By the same strategic insight that the West itself uses for gauging the long-term political viability of foreign governments, Ukraine’s post-“Maidan” government is arguably built on sand since it’s done too much to divide its cosmopolitan society over the years and must therefore resort to increasingly repressive means in order to cling to power with foreign support. It’s therefore natural that certain factions might conspire to replace the authorities through myriad means like Color Revolutions or coups.

This political imperative – which might also speculatively involve elements of that country’s permanent military, intelligence, and diplomatic bureaucracies (“deep state”) – is all the more urgent considering the fact that the US’ anti-Russian “deep state” faction that patronizes Ukraine is aggressively pushing to provoke what they might dangerously have gambled could be a politically self-serving “manageable (proxy) conflict” with Russia.

To add even more strategic intrigue into the mix, this faction is rivals with the US’ prevailing anti-Chinese one that’s seriously exploring the possibility of respecting Russia’s security guarantee requests (even if initially only informally) so as to de-escalate tensions in Europe and subsequently enable the Pentagon to eventually redeploy more of its and its NATO ally’s forces from there to the Indo-Pacific in order to more aggressively “contain” China.

What objective observers are left with is the conclusion that regime change dynamics are naturally occurring within Ukraine at the present moment owing to two factors.
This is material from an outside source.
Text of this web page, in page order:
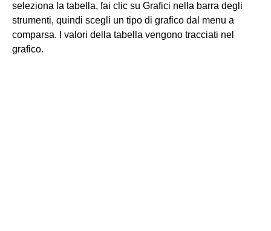
seleziona la tabella, fai clic su Grafici nella barra degli
strumenti, quindi scegli un tipo di grafico dal menu a
comparsa. I valori della tabella vengono tracciati nel
grafico.

First, opposition forces are interested in averting their country’s collapse if its current US-backed government submits to their patron’s anti-Russian “deep state” faction’s pressure to provoke a war with Russia. They already resent their authoritarian rulers but might feel pressed to act soon in order to stop an imminent war.

And second, the US’ prevailing anti-Chinese “deep state” faction might support such a move to an uncertain extent as a last-ditch effort to prevent their anti-Russian rivals from provoking the aforesaid proxy war that might ultimately prove not to be as “manageable” as they hope. Of course, there’s always the chance that Russia might also be plotting something similar, but that seems incredulous considering that it would have likely attempted this years ago if it had any chance to succeed.

Furthermore, the individuals that the West accused of colluding with Russia are either unpopular opposition figures or even those who are presently sanctioned by Russia itself. Others are political has-beens from the pre-“Maidan” government who don’t have any serious popularity or legitimacy in the eyes of most Ukrainians. The ridiculous nature of the West’s latest claims suggests a desperation on the part of its anti-Russian “deep state” faction to preemptively blame Moscow if any of this comes to pass.

That’s precisely for the two naturally occurring reasons that were earlier explained: the opposition’s genuine desire to avert a catastrophic war with Russia that could risk Ukraine’s entire statehood, which the US’ prevailing anti-Chinese “deep state” faction could support if they urgently had to stop their anti-Russian rivals’ dangerous proxy war plans. All eyes should therefore be on the West itself, not Russia, when speculating about the possibility of an impending Ukrainian coup.